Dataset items

- Opening Delimiter -

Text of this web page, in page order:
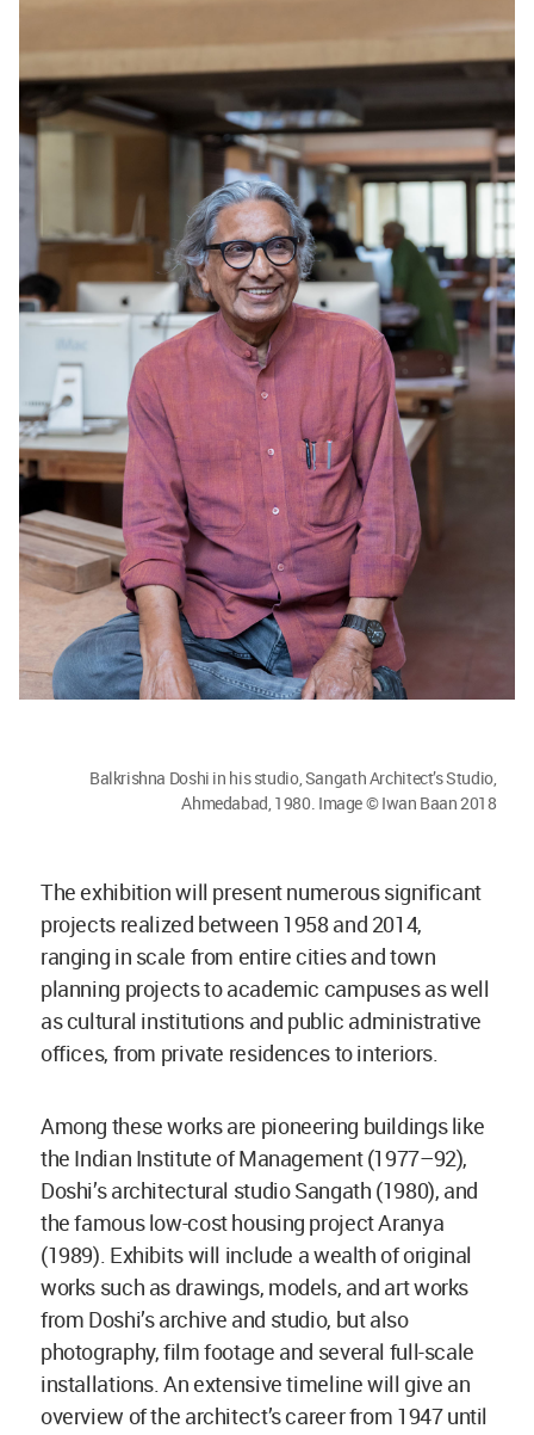
Balkrishna Doshi in his studio, Sangath Architect’s Studio,
Ahmedabad, 1980. Image © Iwan Baan 2018
The exhibition will present numerous significant
projects realized between 1958 and 2014,
ranging in scale from entire cities and town
planning projects to academic campuses as well
as cultural institutions and public administrative
offices, from private residences to interiors.
Among these works are pioneering buildings like
the Indian Institute of Management (1977–92),
Doshi’s architectural studio Sangath (1980), and
the famous low-cost housing project Aranya
(1989). Exhibits will include a wealth of original
works such as drawings, models, and art works
from Doshi’s archive and studio, but also
photography, film footage and several full-scale
installations. An extensive timeline will give an
overview of the architect’s career from 1947 until
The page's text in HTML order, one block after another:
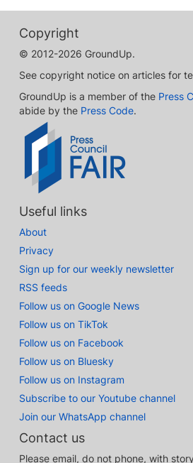
Copyright
© 2012-2026 GroundUp.
See copyright notice on articles for
GroundUp is a member of the Press
abide by the Press Code.
Useful links
About
Privacy
Sign up for our weekly newsletter
RSS feeds
Follow us on Google News
Follow us on TikTok
Follow us on Facebook
Follow us on Bluesky
Follow us on Instagram
Subscribe to our Youtube channel
Join our WhatsApp channel
Contact us
Please email, do not phone, with
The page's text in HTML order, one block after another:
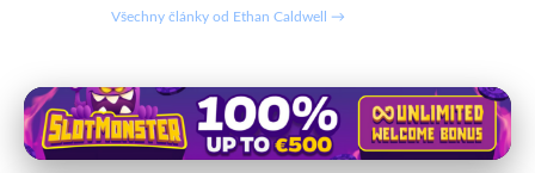
Všechny články od Ethan Caldwell →
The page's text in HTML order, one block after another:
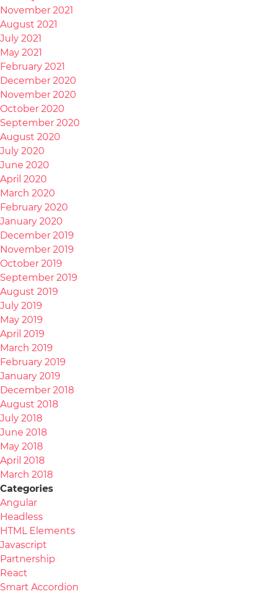
November 2021
August 2021
July 2021
May 2021
February 2021
December 2020
November 2020
October 2020
September 2020
August 2020
July 2020
June 2020
April 2020
March 2020
February 2020
January 2020
December 2019
November 2019
October 2019
September 2019
August 2019
July 2019
May 2019
April 2019
March 2019
February 2019
January 2019
December 2018
August 2018
July 2018
June 2018
May 2018
April 2018
March 2018
Categories
Angular
Headless
HTML Elements
Javascript
Partnership
React
Smart Accordion
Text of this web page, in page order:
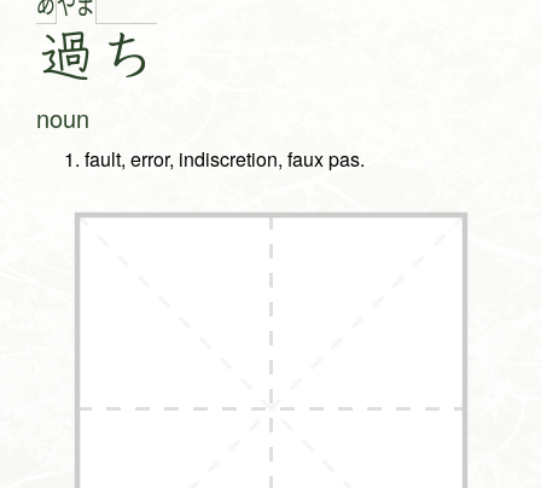
過 ち
noun
fault, error, indiscretion, faux pas.
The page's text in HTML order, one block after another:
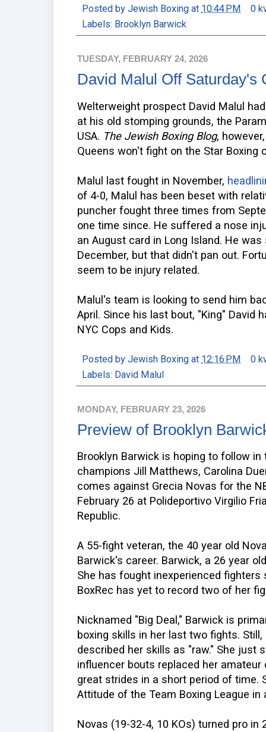
Posted by Jewish Boxing at 10:44 PM
0
Labels: Brooklyn Barwick
TUESDAY, FEBRUARY 24, 2026
David Malul Off Saturday's
Welterweight prospect David Malul
at his old stomping grounds, the
USA. The Jewish Boxing Blog,
Queens won't fight on the Star Boxing
Malul last fought in November,
of 4-0, Malul has been beset with
puncher fought three times from
one time since. He suffered a nose
an August card in Long Island. He
December, but that didn't pan out.
seem to be injury related.
Malul's team is looking to send him
April. Since his last bout, "King" David
NYC Cops and Kids.
Posted by Jewish Boxing at 12:16 PM
0
Labels: David Malul
MONDAY, FEBRUARY 23, 2026
Preview of Brooklyn
Brooklyn Barwick is hoping to follow
champions Jill Matthews, Carolina
comes against Grecia Novas for the
February 26 at Polideportivo Virgilio
Republic.
A 55-fight veteran, the 40 year old
Barwick's career. Barwick, a 26 year
She has fought inexperienced
BoxRec has yet to record two of her
Nicknamed "Big Deal," Barwick is
boxing skills in her last two fights.
described her skills as "raw." She just
influencer bouts replaced her
great strides in a short period of time.
Attitude of the Team Boxing League
Novas (19-32-4, 10 KOs) turned pro in
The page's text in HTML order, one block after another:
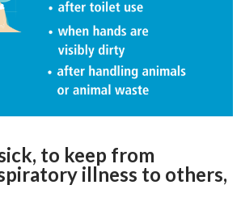
to keep from
illness to others,
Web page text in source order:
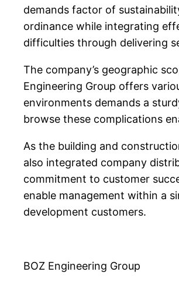
demands factor of
ordinance while integrating
difficulties through delivering
The company’s geographic
Engineering Group offers
environments demands a
browse these complications
As the building and
also integrated company
commitment to customer
enable management within a
development customers.
BOZ Engineering Group
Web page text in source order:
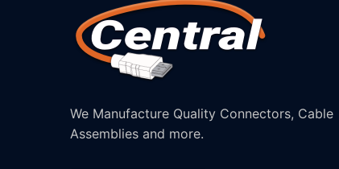
We Manufacture Quality Connectors, Cable
Assemblies and more.
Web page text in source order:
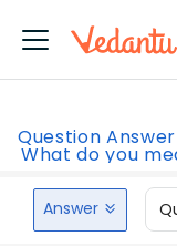
Question Answer
What do you
Answer
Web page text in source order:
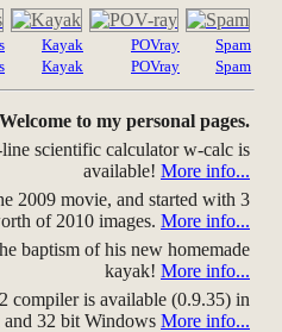
Kayak
Kayak
POVray
POVray
Spam
Spam
Welcome to my personal pages.
scientific calculator w-calc is
available! More info...
2009 movie, and started with 3
of 2010 images. More info...
baptism of his new homemade
kayak! More info...
compiler is available (0.9.35) in
32 bit Windows More info...
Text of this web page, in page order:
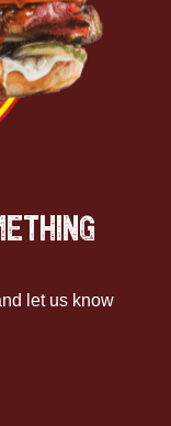
let us know
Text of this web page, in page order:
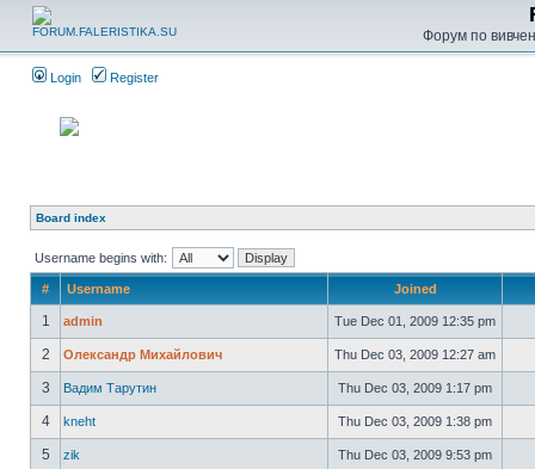
Форум по
Login Register
Board index
Username begins with:
# Username Joined
1 admin Tue Dec 01, 2009 12:35 pm
2 Олександр Михайлович Thu Dec 03, 2009 12:27 am
3 Вадим Тарутин Thu Dec 03, 2009 1:17 pm
4 kneht Thu Dec 03, 2009 1:38 pm
5 zik Thu Dec 03, 2009 9:53 pm
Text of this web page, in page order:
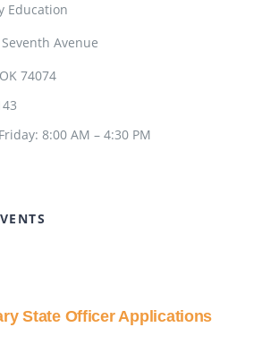
Education
Avenue
74074
8:00 AM – 4:30 PM
State Officer Applications
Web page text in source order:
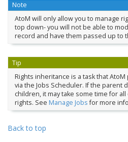
Note
AtoM will only allow you to manage
top down- you will not be able to
record and have them passed up to
Tip
Rights inheritance is a task that
via the Jobs Scheduler. If the parent
children, it may take some time for
rights. See Manage Jobsfor more
Back to top
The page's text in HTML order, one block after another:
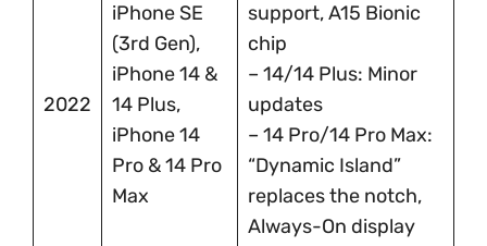
2022
iPhone SE
(3rd Gen),
iPhone 14 &
14 Plus,
iPhone 14
Pro & 14 Pro
Max
support, A15 Bionic
chip
– 14/14 Plus: Minor
updates
– 14 Pro/14 Pro Max:
“Dynamic Island”
replaces the notch,
Always-On display
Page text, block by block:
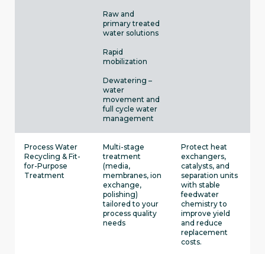
Raw and
primary treated
water solutions
Rapid
mobilization
Dewatering –
water
movement and
full cycle water
management
Process Water
Recycling & Fit-
for-Purpose
Treatment
Multi-stage
treatment
(media,
membranes, ion
exchange,
polishing)
tailored to your
process quality
needs
Protect heat
exchangers,
catalysts, and
separation units
with stable
feedwater
chemistry to
improve yield
and reduce
replacement
costs.
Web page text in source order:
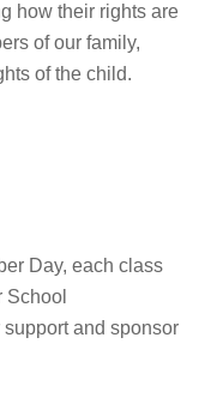
how their rights are
of our family,
of the child.
Day, each class
School
and sponsor
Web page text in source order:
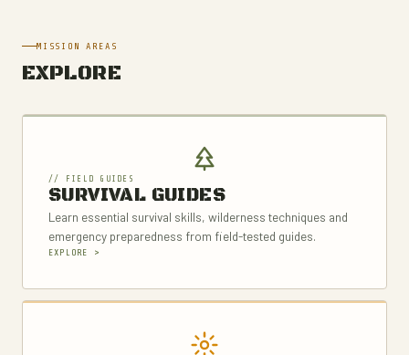
MISSION AREAS
EXPLORE
// FIELD GUIDES
SURVIVAL GUIDES
Learn essential survival skills, wilderness techniques and
emergency preparedness from field-tested guides.
EXPLORE >
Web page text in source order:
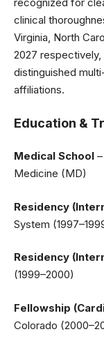
clinical
Virginia, North
2027
distinguished
affiliations.
Education &
Medical School
Medicine (MD)
Residency
System
Residency
(1999–2000)
Fellowship
Colorado
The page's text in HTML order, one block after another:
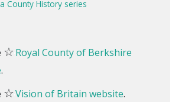
County History series
☆Royal County of Berkshire
.
☆Vision of Britain website.
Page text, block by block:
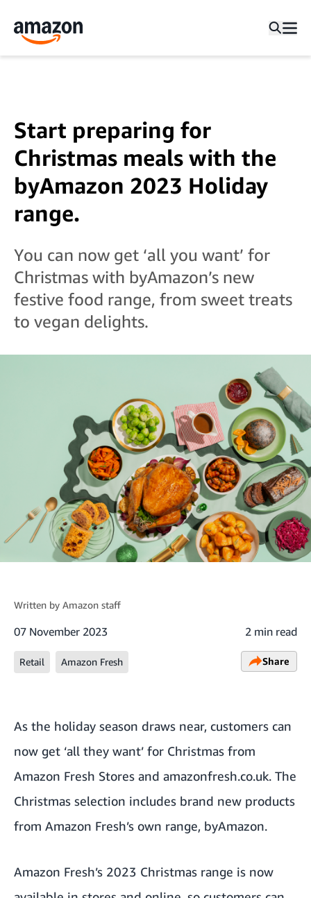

- Closing Delimiter -

Transcribe each entry precisely as given, leaving the pictures out.

Text of this web page, in page order:
Balkrishna Doshi in his studio, Sangath Architect’s Studio,
Ahmedabad, 1980. Image © Iwan Baan 2018
The exhibition will present numerous significant
projects realized between 1958 and 2014,
ranging in scale from entire cities and town
planning projects to academic campuses as well
as cultural institutions and public administrative
offices, from private residences to interiors.
Among these works are pioneering buildings like
the Indian Institute of Management (1977–92),
Doshi’s architectural studio Sangath (1980), and
the famous low-cost housing project Aranya
(1989). Exhibits will include a wealth of original
works such as drawings, models, and art works
from Doshi’s archive and studio, but also
photography, film footage and several full-scale
installations. An extensive timeline will give an
overview of the architect’s career from 1947 until
The page's text in HTML order, one block after another:
Copyright
© 2012-2026 GroundUp.
See copyright notice on articles for
GroundUp is a member of the Press
abide by the Press Code.
Useful links
About
Privacy
Sign up for our weekly newsletter
RSS feeds
Follow us on Google News
Follow us on TikTok
Follow us on Facebook
Follow us on Bluesky
Follow us on Instagram
Subscribe to our Youtube channel
Join our WhatsApp channel
Contact us
Please email, do not phone, with
The page's text in HTML order, one block after another:
Všechny články od Ethan Caldwell →
The page's text in HTML order, one block after another:
November 2021
August 2021
July 2021
May 2021
February 2021
December 2020
November 2020
October 2020
September 2020
August 2020
July 2020
June 2020
April 2020
March 2020
February 2020
January 2020
December 2019
November 2019
October 2019
September 2019
August 2019
July 2019
May 2019
April 2019
March 2019
February 2019
January 2019
December 2018
August 2018
July 2018
June 2018
May 2018
April 2018
March 2018
Categories
Angular
Headless
HTML Elements
Javascript
Partnership
React
Smart Accordion
Text of this web page, in page order:
過 ち
noun
fault, error, indiscretion, faux pas.
The page's text in HTML order, one block after another:
Posted by Jewish Boxing at 10:44 PM
0
Labels: Brooklyn Barwick
TUESDAY, FEBRUARY 24, 2026
David Malul Off Saturday's
Welterweight prospect David Malul
at his old stomping grounds, the
USA. The Jewish Boxing Blog,
Queens won't fight on the Star Boxing
Malul last fought in November,
of 4-0, Malul has been beset with
puncher fought three times from
one time since. He suffered a nose
an August card in Long Island. He
December, but that didn't pan out.
seem to be injury related.
Malul's team is looking to send him
April. Since his last bout, "King" David
NYC Cops and Kids.
Posted by Jewish Boxing at 12:16 PM
0
Labels: David Malul
MONDAY, FEBRUARY 23, 2026
Preview of Brooklyn
Brooklyn Barwick is hoping to follow
champions Jill Matthews, Carolina
comes against Grecia Novas for the
February 26 at Polideportivo Virgilio
Republic.
A 55-fight veteran, the 40 year old
Barwick's career. Barwick, a 26 year
She has fought inexperienced
BoxRec has yet to record two of her
Nicknamed "Big Deal," Barwick is
boxing skills in her last two fights.
described her skills as "raw." She just
influencer bouts replaced her
great strides in a short period of time.
Attitude of the Team Boxing League
Novas (19-32-4, 10 KOs) turned pro in
The page's text in HTML order, one block after another:
to keep from
illness to others,
Web page text in source order:
demands factor of
ordinance while integrating
difficulties through delivering
The company’s geographic
Engineering Group offers
environments demands a
browse these complications
As the building and
also integrated company
commitment to customer
enable management within a
development customers.
BOZ Engineering Group
Web page text in source order:
We Manufacture Quality Connectors, Cable
Assemblies and more.
Web page text in source order:
Question Answer
What do you
Answer
Web page text in source order:
Kayak
Kayak
POVray
POVray
Spam
Spam
Welcome to my personal pages.
scientific calculator w-calc is
available! More info...
2009 movie, and started with 3
of 2010 images. More info...
baptism of his new homemade
kayak! More info...
compiler is available (0.9.35) in
32 bit Windows More info...
Text of this web page, in page order:
let us know
Text of this web page, in page order:
Форум по
Login Register
Board index
Username begins with:
# Username Joined
1 admin Tue Dec 01, 2009 12:35 pm
2 Олександр Михайлович Thu Dec 03, 2009 12:27 am
3 Вадим Тарутин Thu Dec 03, 2009 1:17 pm
4 kneht Thu Dec 03, 2009 1:38 pm
5 zik Thu Dec 03, 2009 9:53 pm
Text of this web page, in page order:
Education
Avenue
74074
8:00 AM – 4:30 PM
State Officer Applications
Web page text in source order:
Note
AtoM will only allow you to manage
top down- you will not be able to
record and have them passed up to
Tip
Rights inheritance is a task that
via the Jobs Scheduler. If the parent
children, it may take some time for
rights. See Manage Jobsfor more
Back to top
The page's text in HTML order, one block after another:
2022
iPhone SE
(3rd Gen),
iPhone 14 &
14 Plus,
iPhone 14
Pro & 14 Pro
Max
support, A15 Bionic
chip
– 14/14 Plus: Minor
updates
– 14 Pro/14 Pro Max:
“Dynamic Island”
replaces the notch,
Always-On display
Page text, block by block:
Raw and
primary treated
water solutions
Rapid
mobilization
Dewatering –
water
movement and
full cycle water
management
Process Water
Recycling & Fit-
for-Purpose
Treatment
Multi-stage
treatment
(media,
membranes, ion
exchange,
polishing)
tailored to your
process quality
needs
Protect heat
exchangers,
catalysts, and
separation units
with stable
feedwater
chemistry to
improve yield
and reduce
replacement
costs.
Web page text in source order:
how their rights are
of our family,
of the child.
Day, each class
School
and sponsor
Web page text in source order:
MISSION AREAS
EXPLORE
// FIELD GUIDES
SURVIVAL GUIDES
Learn essential survival skills, wilderness techniques and
emergency preparedness from field-tested guides.
EXPLORE >
Web page text in source order:
clinical
Virginia, North
2027
distinguished
affiliations.
Education &
Medical School
Medicine (MD)
Residency
System
Residency
(1999–2000)
Fellowship
Colorado
The page's text in HTML order, one block after another:
County History series
☆Royal County of Berkshire
.
☆Vision of Britain website.
Page text, block by block:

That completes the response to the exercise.